# Tomato crisis!



## NancyB (Jun 17, 2015)

I'm growing one Roma tomato in a pot (the rest in GrowBoxes) that has had blossom rot from the get-go. But the tomatoes are also ripening too quickly--they're the shape of Romas, but the size of grape tomatoes. For the rot, I've tried a "miracle" spray a friend gave me (no label but directions: spray blossoms, three times, five to seven days between), bone meal, moving the plant out of partial shade. None of it has worked. For the ripening problem, I have no clue.
Any advice?


----------



## VGAdmin (May 24, 2012)

NancyB said:


> I'm growing one Roma tomato in a pot (the rest in GrowBoxes) that has had blossom rot from the get-go.
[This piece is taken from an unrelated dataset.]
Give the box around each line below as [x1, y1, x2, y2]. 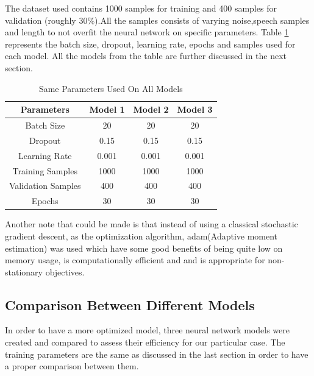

But the tomatoes are also ripening too quickly--they're the shape of Romas, but the size of grape tomatoes. For the rot, I've tried a "miracle" spray a friend gave me (no label but directions: spray blossoms, three times, five to seven days between), bone meal, moving the plant out of partial shade. None of it has worked. For the ripening problem, I have no clue.
> Any advice?


Have you checked out this article?
http://www.veggiegardener.com/avoiding-blossom-end-rot-in-the-veggie-garden/


----------



## Shannon (Jun 22, 2012)

For the rot issues, try putting powdered milk and Epsom salt in the hole when you plant your tomato seedlings.


----------



## Chaman (Jul 13, 2015)

Select Yogurt and milk having Calcium and vitamin-D. Add one cup of yogurt to 3 cups of milk and churn it to make uniform liquid.Feed this liquid to plants every day for few days.I hope this will help to solve the problems.


----------